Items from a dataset
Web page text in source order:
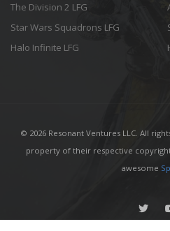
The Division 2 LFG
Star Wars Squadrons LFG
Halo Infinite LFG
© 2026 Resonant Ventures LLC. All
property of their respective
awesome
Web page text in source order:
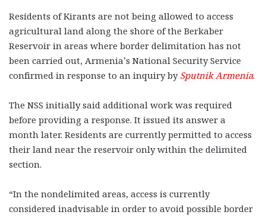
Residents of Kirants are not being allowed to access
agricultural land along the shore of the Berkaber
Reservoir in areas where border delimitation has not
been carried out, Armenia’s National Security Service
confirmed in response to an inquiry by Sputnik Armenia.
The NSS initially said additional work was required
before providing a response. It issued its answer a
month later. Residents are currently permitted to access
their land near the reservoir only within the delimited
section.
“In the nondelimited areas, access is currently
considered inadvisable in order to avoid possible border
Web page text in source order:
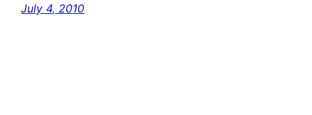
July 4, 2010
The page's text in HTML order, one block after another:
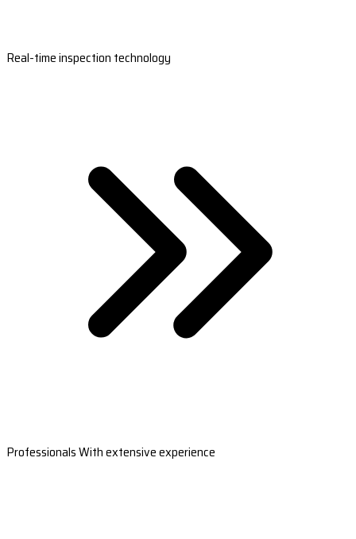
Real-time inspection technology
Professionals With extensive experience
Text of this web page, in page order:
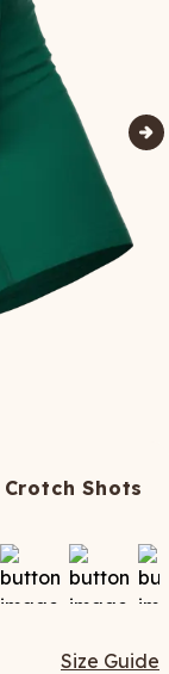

### WHAT YOU SHOULD DO
The records above must be printed exactly; the pictures stay out.

### ANSWER BOX
Web page text in source order:
The Division 2 LFG
Star Wars Squadrons LFG
Halo Infinite LFG
© 2026 Resonant Ventures LLC. All
property of their respective
awesome
Web page text in source order:
Residents of Kirants are not being allowed to access
agricultural land along the shore of the Berkaber
Reservoir in areas where border delimitation has not
been carried out, Armenia’s National Security Service
confirmed in response to an inquiry by Sputnik Armenia.
The NSS initially said additional work was required
before providing a response. It issued its answer a
month later. Residents are currently permitted to access
their land near the reservoir only within the delimited
section.
“In the nondelimited areas, access is currently
considered inadvisable in order to avoid possible border
Web page text in source order:
July 4, 2010
The page's text in HTML order, one block after another:
Real-time inspection technology
Professionals With extensive experience
Text of this web page, in page order:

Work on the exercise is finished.